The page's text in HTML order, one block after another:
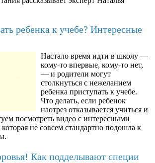
ребенка к учебе? Интересные
Настало время идти в школу —
кому-то впервые, кому-то нет,
— и родители могут
столкнуться с нежеланием
ребенка приступать к учебе.
Что делать, если ребенок
наотрез отказывается учиться и
посмотреть видео с интересными
не совсем стандартно подошла к
Как подделывают специи

────────────────

▶ **The task**:
Copy out every line of the data above, taking care to leave the pictures out.

▶ **Reply to the task**:
The page's text in HTML order, one block after another:
ребенка к учебе? Интересные
Настало время идти в школу —
кому-то впервые, кому-то нет,
— и родители могут
столкнуться с нежеланием
ребенка приступать к учебе.
Что делать, если ребенок
наотрез отказывается учиться и
посмотреть видео с интересными
не совсем стандартно подошла к
Как подделывают специи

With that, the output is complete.